Would square brackets allow replacing foo::<bar,baz> with foo[bar,baz]
so I realise there’s ambiguity…
in some contexts, foo[bar,baz] could be an array index or type-parameters on a function. (anything else?); but in either case, its a single node in the AST yielding a value
let x:foo[bar,baz] = ... // thats a type
x = foo[bar,baz]{......} // that must be a type, because its’ followed by {…struct initialiser…}
foo[bar,baz](a,b,c); // Thats ambiguous - could be variable[index expression] or function-name[types](arguments)
// however the overall shape of the AST is the same, unlike with <… > ambiguities
// once you’ve found the definition of ‘foo’ (a function? a variable?) could you figure out that it’s a function call, and swap the meaning of the node? in either case the foo[bar,baz] had to yield a callable.
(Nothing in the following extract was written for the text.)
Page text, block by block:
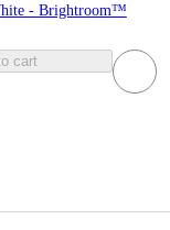
- Brightroom™
cart

Does that stretch the goal of simple parsing too far? I think rusts’ grammar for types is slightly different - but part of that is the angle brackets themselves; and if you want to pass computed values into type-parameters like C++ can, you’d want more of the regular grammar.
I guess there must be a reason why scala switched to something(index)
could expressions and types be given the same grammar, and then use other operators to give more meaning when taking types, e.g.
Vec.Option.int could be shorthand for Vec[Option[int]], and I gather some languages use a|b for anonymous variants (which sounds great to me)
(this would mean one namespace instead of separate namespaces for types/functions?)